Dive Brief:
- A blizzard closed or limited Midwest trucking operations last week, burying some areas under 8 to 10 inches of snow.
- Estes Express Lines, TForce Freight, Saia, XPO and Midwest Motor Express reported impacts to their operations in several states due to the snowstorm.
- Service was interrupted in Salt Lake City; Rock Springs, Wyoming; Des Moines, Iowa; and Minneapolis, according to various alerts on the companies’ websites.
Dive Insight:
Snowstorms, a perennial wintertime problem for trucking, have continued to present challenges early this year for carriers around the country.

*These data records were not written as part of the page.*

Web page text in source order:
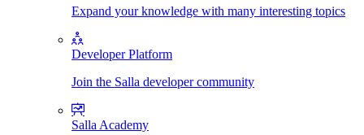
Expand your knowledge with many interesting topics
Developer Platform
Join the Salla developer community
Salla Academy
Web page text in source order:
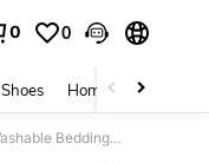
0 0
Shoes Home Textiles
Luxurious Silky Soft Pillowcase - Breathable Skin-Friendly Cool Feel, Solid Color With Envelope Closure - Machine Washable Bedding Washed Silk Pillowcase Single Ice Silk Satin Silk Faux Silk Pillowcase Christmas Gift, Aesthetic Home
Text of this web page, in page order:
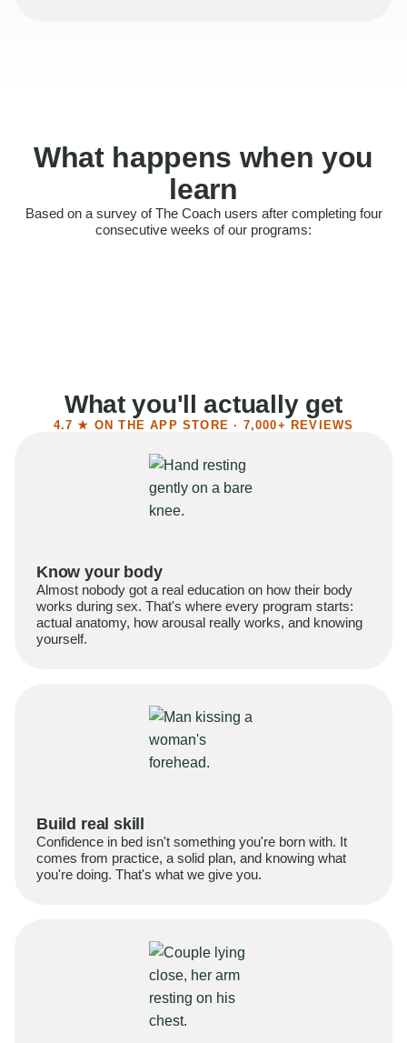
What happens when you
learn
Based on a survey of The Coach users after completing four
consecutive weeks of our programs:
Felt more confident
What you'll actually get
4.7 ★ ON THE APP STORE · 7,000+ REVIEWS
Know your body
Almost nobody got a real education on how their body
works during sex. That's where every program starts:
actual anatomy, how arousal really works, and knowing
yourself.
Build real skill
Confidence in bed isn't something you're born with. It
comes from practice, a solid plan, and knowing what
you're doing. That's what we give you.
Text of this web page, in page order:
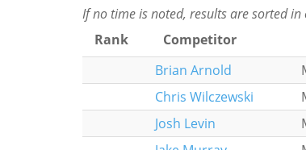
If no time is noted, results are sorted
Rank
Competitor
Brian Arnold
Chris Wilczewski
Josh Levin
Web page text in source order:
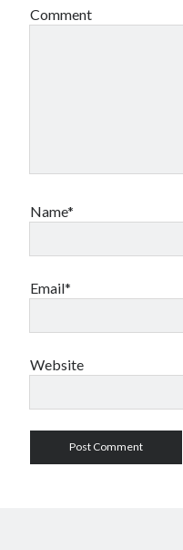
Comment
Name*
Email*
Website
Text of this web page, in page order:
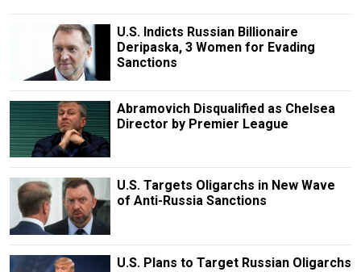
U.S. Indicts Russian Billionaire
Deripaska, 3 Women for Evading
Sanctions
Abramovich Disqualified as Chelsea
Director by Premier League
U.S. Targets Oligarchs in New Wave
of Anti-Russia Sanctions
U.S. Plans to Target Russian Oligarchs
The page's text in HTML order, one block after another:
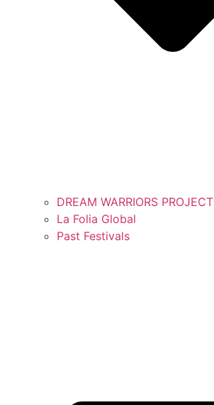
DREAM WARRIORS PROJECT
La Folia Global
Past Festivals
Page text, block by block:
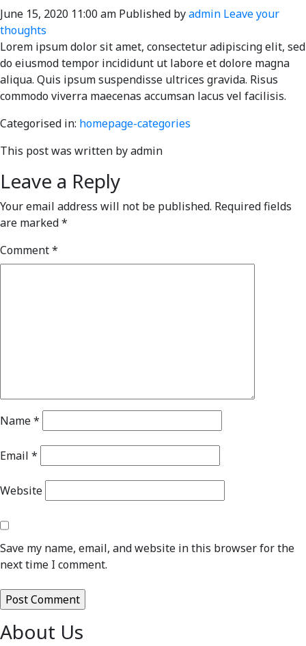
June 15, 2020 11:00 am Published byadmin Leave your
thoughts
Lorem ipsum dolor sit amet, consectetur adipiscing elit, sed
do eiusmod tempor incididunt ut labore et dolore magna
aliqua. Quis ipsum suspendisse ultrices gravida. Risus
commodo viverra maecenas accumsan lacus vel facilisis.
Categorised in: homepage-categories
This post was written by admin
Leave a Reply
Your email address will not be published. Required fields
are marked*
Comment*
Name*
Email *
Website
Save my name, email, and website in this browser for the
next time I comment.
About Us
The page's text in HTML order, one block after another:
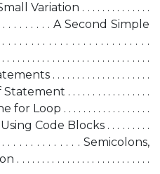
Small Variation . . . . . . . . . . . . . .
. . . . . . . . . . A Second Simple
. . . . . . . . . . . . . . . . . . . . . . . .
. . . . . . . . . . . . . . . . . . . . . . . . .
. . . . . . . . . . . . . . . . . . . .
Statement . . . . . . . . . . . . . . . . .
for Loop . . . . . . . . . . . . . . . . . .
. Using Code Blocks . . . . . . . . .
. . . . . . . . . . . . . . Semicolons,
. . . . . . . . . . . . . . . . . . . . . . . .
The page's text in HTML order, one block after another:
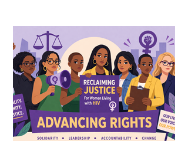
inform Global Fund Grant Cycle 8
(GC8) processes. It highlights the role
of community-led evidence in shaping
funding requests, program priorities,
and accountability mechanisms. While
many data systems track coverage and
outcomes, they often do not capture
wha
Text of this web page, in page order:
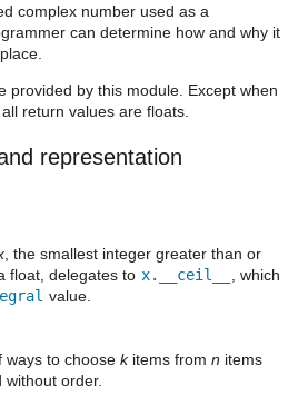
complex number used as a
can determine how and why it
provided by this module. Except when
return values are floats.
representation
, the smallest integer greater than or
float, delegates to x.__ceil__
, which
value.
ways to choose kitems from n items
order.
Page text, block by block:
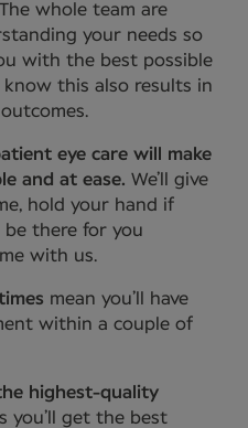
whole team are
your needs so
with the best possible
this also results in
eye care will make
and at ease. We’ll give
hold your hand if
be there for you
with us.
mean you’ll have
within a couple of
highest-quality
you’ll get the best
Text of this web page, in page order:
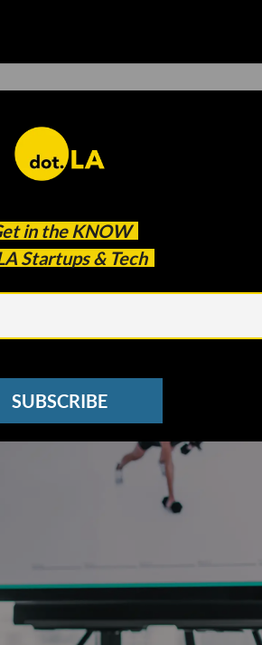
in the KNOW
Startups & Tech
SUBSCRIBE
Fitness
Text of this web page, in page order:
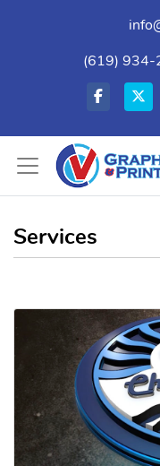
(619) 934-
Services
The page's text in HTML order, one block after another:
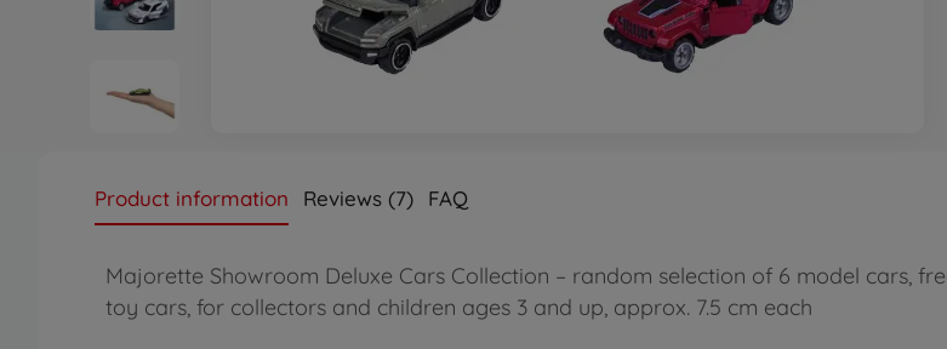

The Midwest blizzard last week left 8 to 10 inches, with a few reports of almost a foot from south central Minnesota through northwest Wisconsin, according to the National Weather Service.
“The combination of snow and wind made many roads impassible,” according to an update from the agency.

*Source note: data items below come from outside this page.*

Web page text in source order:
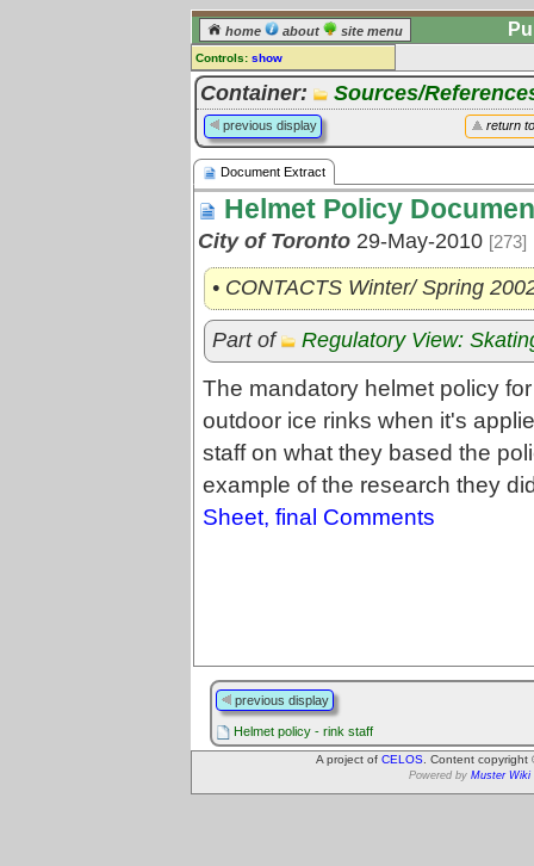
home about site menu
Controls: show
Document Extract
Comments:
[log in] or [register] to leave a
comment for this document extract.
Go to: all document extracts
Container: Sources/
return
previous display
Document Extract
Helmet Policy
City of Toronto 29-May-2010 [273]
• CONTACTS Winter/ Spring
Part of Regulatory View:
The mandatory helmet policy
outdoor ice rinks when it's
staff on what they based the
example of the research they
Sheet, final Comments
previous display
Helmet policy - rink staff
A project of CELOS . Content
Powered by Muster Wiki
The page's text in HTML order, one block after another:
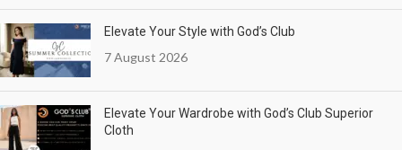
Elevate Your Style with God’s Club
7 August 2026
Elevate Your Wardrobe with God’s Club Superior
Cloth
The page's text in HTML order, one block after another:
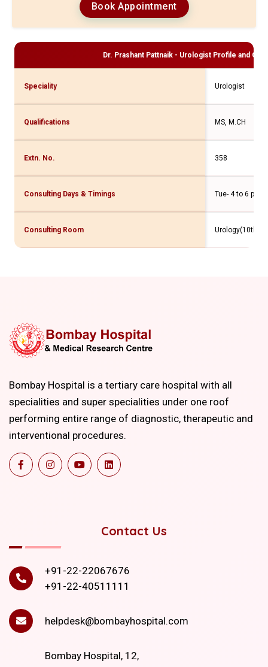
Book Appointment
Dr. Prashant Pattnaik - Urologist Profile and
Speciality Urologist
Qualifications MS, M.CH
Extn. No. 358
Consulting Days & Timings Tue- 4 to 6 pm
Consulting Room Urology(10th
Bombay Hospital is a tertiary care hospital with all
specialities and super specialities under one roof
performing entire range of diagnostic, therapeutic and
interventional procedures.
Contact Us
+91-22-22067676
+91-22-40511111
helpdesk@bombayhospital.com
Bombay Hospital, 12,
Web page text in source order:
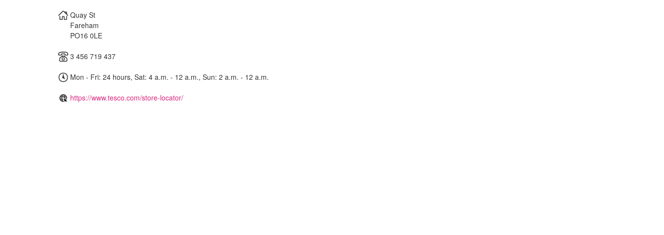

Freight rates have also been impacted by road closures and hazardous conditions reducing truck availability and extending transit times, Matthew Javor, carrier procurement manager for Circle Logistics, told Trucking Dive in an email. Together these factors increase costs and risks, he added.

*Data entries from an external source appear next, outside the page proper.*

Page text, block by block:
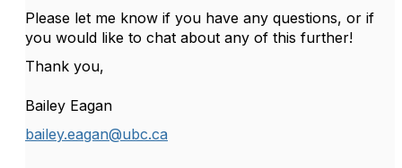
Please let me know if you have any questions, or if
you would like to chat about any of this further!
Thank you,
Bailey Eagan
bailey.eagan@ubc.ca
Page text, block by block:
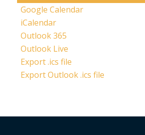
Google Calendar
iCalendar
Outlook 365
Outlook Live
Export .ics file
Export Outlook .ics file
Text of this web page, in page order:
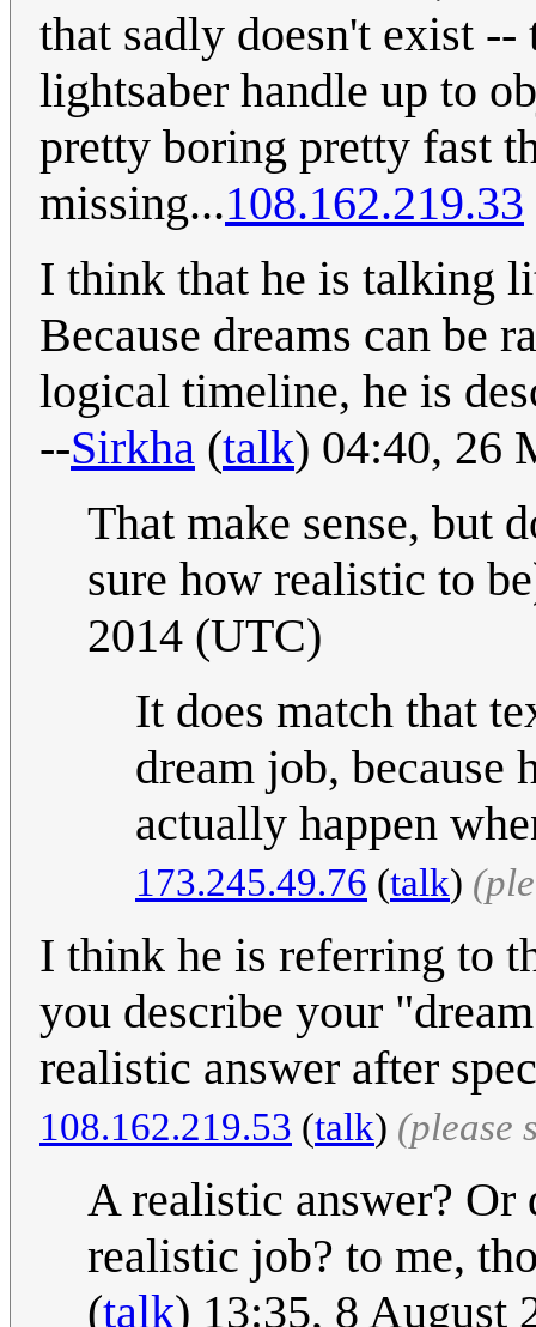
that sadly doesn't exist
lightsaber handle up to
pretty boring pretty fast
missing...108.162.219.33
I think that he is talking
Because dreams can be
logical timeline, he is
--Sirkha (talk) 04:40, 26
That make sense, but
sure how realistic to
2014 (UTC)
It does match that
dream job, because
actually happen
173.245.49.76 (talk)
I think he is referring to
you describe your
realistic answer after
108.162.219.53 (talk) (please
A realistic answer? Or
realistic job? to me,
(talk) 13:35, 8 August
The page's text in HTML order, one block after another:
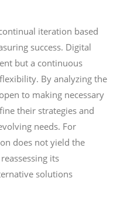
iteration based
success. Digital
but a continuous
By analyzing the
to making necessary
their strategies and
needs. For
does not yield the
its
solutions
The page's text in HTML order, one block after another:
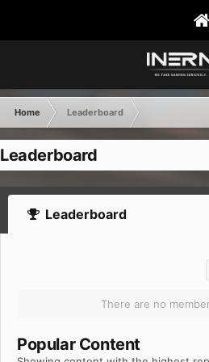
Home Leaderboard
Leaderboard
Leaderboard
There are no
Popular Content
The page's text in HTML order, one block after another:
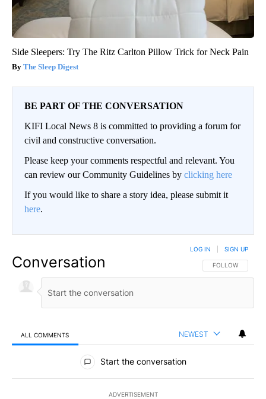
Side Sleepers: Try The Ritz Carlton Pillow Trick for Neck Pain
The Sleep Digest
BE PART OF THE CONVERSATION
KIFI Local News 8 is committed to providing a forum for
civil and constructive conversation.
Please keep your comments respectful and relevant. You
can review our Community Guidelines by clicking here
If you would like to share a story idea, please submit it
here.
Conversation FOLLOW THIS
FOLLOW
LOG IN SIGN UP
ALL COMMENTS NEWEST
All Comments
Start the conversation
ADVERTISEMENT
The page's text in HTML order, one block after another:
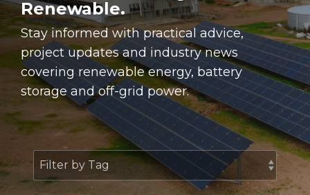
Renewable.
Stay informed with practical advice,
project updates and industry news
covering renewable energy, battery
storage and off-grid power.
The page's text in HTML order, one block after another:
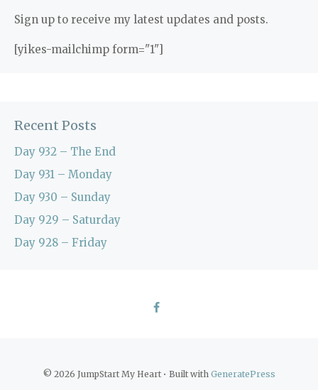
Sign up to receive my latest updates and posts.
[yikes-mailchimp form="1"]
Recent Posts
Day 932 – The End
Day 931 – Monday
Day 930 – Sunday
Day 929 – Saturday
Day 928 – Friday
© 2026 JumpStart My Heart• Built with GeneratePress
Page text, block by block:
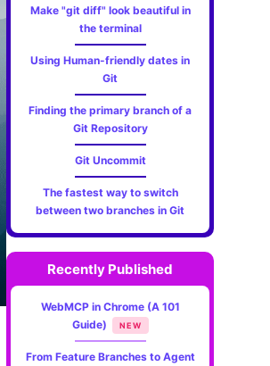
Make "git diff" look beautiful in
the terminal
Using Human-friendly dates in
Git
Finding the primary branch of a
Git Repository
Git Uncommit
The fastest way to switch
between two branches in Git
Recently Published
WebMCP in Chrome (A 101
Guide)
NEW
From Feature Branches to Agent
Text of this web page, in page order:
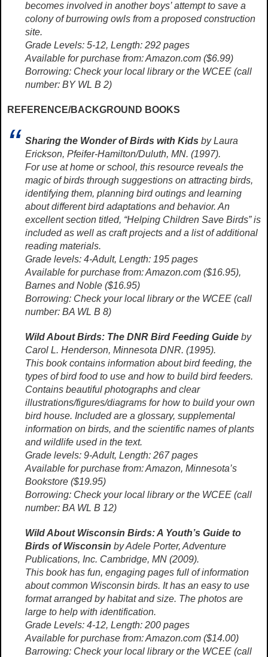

“Parked equipment and elevated demand for essential goods, coupled with tender rejections, further strain capacity. As a result, freight rates surge, even during traditionally slow periods like February,” Javor said.
Snow and other extreme conditions have plagued the trucking industry multiple times in the past six months.
In January, Winter Storm Blair closed roads and halted operations from Kansas to Delaware. That same month, wildfires tore through Southern California, and a pair of hurricanes battered the Southeast late last year.
The disruptions led to a brief spike in rates for an industry mired in a two-year freight recession.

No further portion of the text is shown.